■ WHAT YOU SHOULD DO ■
The first line of the listing opens the range and the line with "For each line" closes it; repeat those lines and all between them word for word, leaving out the pictures.

---+---

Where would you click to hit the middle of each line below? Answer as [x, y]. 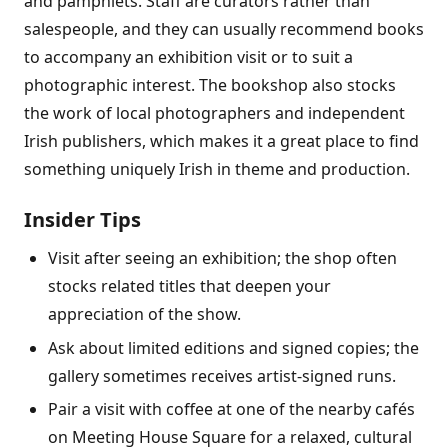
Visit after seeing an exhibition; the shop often [222, 258]
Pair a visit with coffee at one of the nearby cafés [231, 409]
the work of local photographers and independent [214, 113]
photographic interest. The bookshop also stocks [210, 85]
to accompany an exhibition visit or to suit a [188, 57]
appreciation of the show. [144, 314]
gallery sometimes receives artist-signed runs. [222, 375]
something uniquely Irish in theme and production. [217, 169]
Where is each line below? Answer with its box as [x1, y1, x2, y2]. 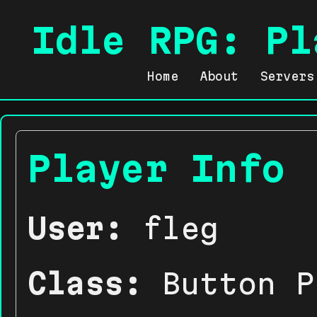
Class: [28, 267, 142, 300]
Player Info [28, 149, 284, 188]
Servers [259, 69, 314, 83]
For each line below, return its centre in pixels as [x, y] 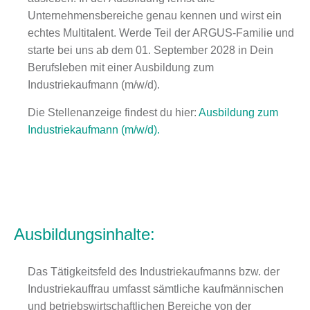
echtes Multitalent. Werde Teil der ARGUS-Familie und [161, 33]
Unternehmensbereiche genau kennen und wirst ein [155, 16]
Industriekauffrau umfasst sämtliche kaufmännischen [156, 289]
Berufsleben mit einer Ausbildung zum [121, 67]
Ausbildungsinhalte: [84, 234]
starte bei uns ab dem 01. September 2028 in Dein [151, 50]
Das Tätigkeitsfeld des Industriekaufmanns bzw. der [154, 272]
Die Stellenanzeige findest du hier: [113, 112]
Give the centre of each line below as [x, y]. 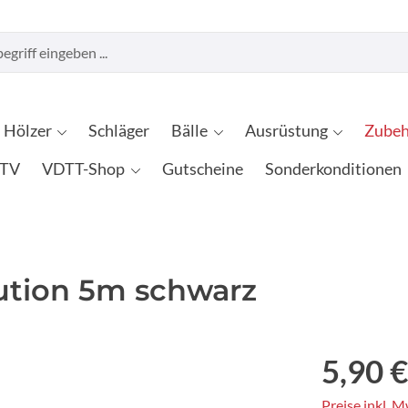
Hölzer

---+---

■ RESPONSE AREA ■
Where would you click to hit the middle of each line below? Answer as [x, y]. 
Visit after seeing an exhibition; the shop often [222, 258]
Pair a visit with coffee at one of the nearby cafés [231, 409]
the work of local photographers and independent [214, 113]
photographic interest. The bookshop also stocks [210, 85]
to accompany an exhibition visit or to suit a [188, 57]
appreciation of the show. [144, 314]
gallery sometimes receives artist-signed runs. [222, 375]
something uniquely Irish in theme and production. [217, 169]
Where is each line below? Answer with its box as [x1, y1, x2, y2]. 
Class: [28, 267, 142, 300]
Player Info [28, 149, 284, 188]
Servers [259, 69, 314, 83]
For each line below, return its centre in pixels as [x, y] 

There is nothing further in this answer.